## WHAT YOU WILL DO
Give again every line from the one with "disable-remote-exec (14, 711, 83, 720)" through the last line of the data, exactly, and leave out the lines before it.

## RECORDS FOR THE EXERCISE
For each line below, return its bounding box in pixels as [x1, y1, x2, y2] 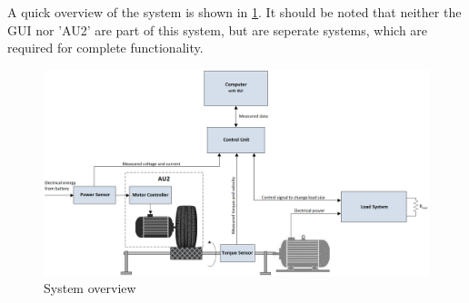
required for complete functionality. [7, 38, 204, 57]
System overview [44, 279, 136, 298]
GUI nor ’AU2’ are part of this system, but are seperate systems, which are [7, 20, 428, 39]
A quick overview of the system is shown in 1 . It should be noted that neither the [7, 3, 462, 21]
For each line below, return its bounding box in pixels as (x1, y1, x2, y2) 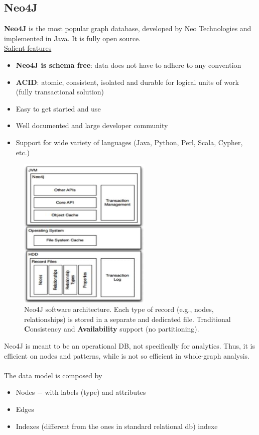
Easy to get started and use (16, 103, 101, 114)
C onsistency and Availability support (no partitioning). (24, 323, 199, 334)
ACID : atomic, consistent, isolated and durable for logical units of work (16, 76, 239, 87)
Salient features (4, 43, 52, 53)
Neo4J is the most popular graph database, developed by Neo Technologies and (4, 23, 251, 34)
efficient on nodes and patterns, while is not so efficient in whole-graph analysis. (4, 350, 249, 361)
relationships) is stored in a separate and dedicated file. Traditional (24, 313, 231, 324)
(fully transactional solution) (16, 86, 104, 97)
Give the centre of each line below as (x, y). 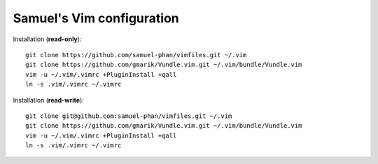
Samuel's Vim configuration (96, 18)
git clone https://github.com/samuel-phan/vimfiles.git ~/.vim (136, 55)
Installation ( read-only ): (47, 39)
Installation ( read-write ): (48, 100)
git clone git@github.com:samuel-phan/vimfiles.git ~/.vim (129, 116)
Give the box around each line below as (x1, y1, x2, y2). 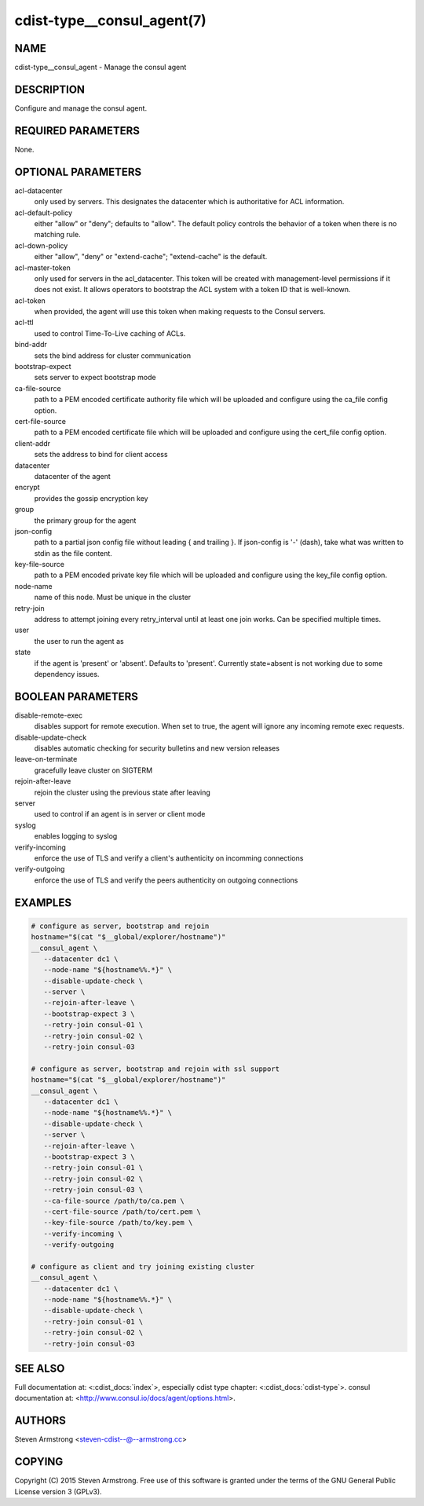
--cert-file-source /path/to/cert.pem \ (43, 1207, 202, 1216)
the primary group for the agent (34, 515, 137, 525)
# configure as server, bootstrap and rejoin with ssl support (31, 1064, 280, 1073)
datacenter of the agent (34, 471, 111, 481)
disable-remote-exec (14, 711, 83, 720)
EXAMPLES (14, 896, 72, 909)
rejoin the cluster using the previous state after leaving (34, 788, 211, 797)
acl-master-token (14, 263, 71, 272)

## TASK RESPONSE
disable-remote-exec (14, 711, 83, 720)
EXAMPLES (14, 896, 72, 909)
rejoin the cluster using the previous state after leaving (34, 788, 211, 797)
acl-master-token (14, 263, 71, 272)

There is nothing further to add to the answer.